**Collected data entries:**

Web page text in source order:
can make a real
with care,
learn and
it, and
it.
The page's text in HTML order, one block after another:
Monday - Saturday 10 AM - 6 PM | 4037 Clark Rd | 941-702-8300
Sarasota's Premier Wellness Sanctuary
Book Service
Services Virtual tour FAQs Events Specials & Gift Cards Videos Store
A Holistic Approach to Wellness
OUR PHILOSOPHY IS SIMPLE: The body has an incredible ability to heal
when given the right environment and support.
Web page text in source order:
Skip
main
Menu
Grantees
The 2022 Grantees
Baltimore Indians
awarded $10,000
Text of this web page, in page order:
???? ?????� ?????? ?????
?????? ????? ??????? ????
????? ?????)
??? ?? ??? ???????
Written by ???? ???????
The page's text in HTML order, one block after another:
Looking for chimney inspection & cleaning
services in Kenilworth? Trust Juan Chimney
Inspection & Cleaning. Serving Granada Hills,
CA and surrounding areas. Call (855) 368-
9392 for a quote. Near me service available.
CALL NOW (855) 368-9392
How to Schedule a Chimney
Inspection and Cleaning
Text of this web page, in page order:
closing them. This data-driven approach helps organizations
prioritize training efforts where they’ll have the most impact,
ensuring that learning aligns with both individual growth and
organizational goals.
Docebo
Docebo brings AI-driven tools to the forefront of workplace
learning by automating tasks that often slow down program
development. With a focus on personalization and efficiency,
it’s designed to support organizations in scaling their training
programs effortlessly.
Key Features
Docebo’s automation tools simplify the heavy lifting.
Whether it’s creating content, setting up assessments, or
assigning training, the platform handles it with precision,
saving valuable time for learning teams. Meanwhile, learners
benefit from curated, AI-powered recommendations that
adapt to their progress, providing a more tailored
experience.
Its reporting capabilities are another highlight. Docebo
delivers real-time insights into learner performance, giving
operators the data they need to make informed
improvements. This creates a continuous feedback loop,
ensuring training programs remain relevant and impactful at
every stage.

**THE TASK:** Would you copy each line of the data exactly as it appears above?

**WRITTEN ANSWER:**
Web page text in source order:
can make a real
with care,
learn and
it, and
it.
The page's text in HTML order, one block after another:
Monday - Saturday 10 AM - 6 PM | 4037 Clark Rd | 941-702-8300
Sarasota's Premier Wellness Sanctuary
Book Service
Services Virtual tour FAQs Events Specials & Gift Cards Videos Store
A Holistic Approach to Wellness
OUR PHILOSOPHY IS SIMPLE: The body has an incredible ability to heal
when given the right environment and support.
Web page text in source order:
Skip
main
Menu
Grantees
The 2022 Grantees
Baltimore Indians
awarded $10,000
Text of this web page, in page order:
???? ?????� ?????? ?????
?????? ????? ??????? ????
????? ?????)
??? ?? ??? ???????
Written by ???? ???????
The page's text in HTML order, one block after another:
Looking for chimney inspection & cleaning
services in Kenilworth? Trust Juan Chimney
Inspection & Cleaning. Serving Granada Hills,
CA and surrounding areas. Call (855) 368-
9392 for a quote. Near me service available.
CALL NOW (855) 368-9392
How to Schedule a Chimney
Inspection and Cleaning
Text of this web page, in page order:
closing them. This data-driven approach helps organizations
prioritize training efforts where they’ll have the most impact,
ensuring that learning aligns with both individual growth and
organizational goals.
Docebo
Docebo brings AI-driven tools to the forefront of workplace
learning by automating tasks that often slow down program
development. With a focus on personalization and efficiency,
it’s designed to support organizations in scaling their training
programs effortlessly.
Key Features
Docebo’s automation tools simplify the heavy lifting.
Whether it’s creating content, setting up assessments, or
assigning training, the platform handles it with precision,
saving valuable time for learning teams. Meanwhile, learners
benefit from curated, AI-powered recommendations that
adapt to their progress, providing a more tailored
experience.
Its reporting capabilities are another highlight. Docebo
delivers real-time insights into learner performance, giving
operators the data they need to make informed
improvements. This creates a continuous feedback loop,
ensuring training programs remain relevant and impactful at
every stage.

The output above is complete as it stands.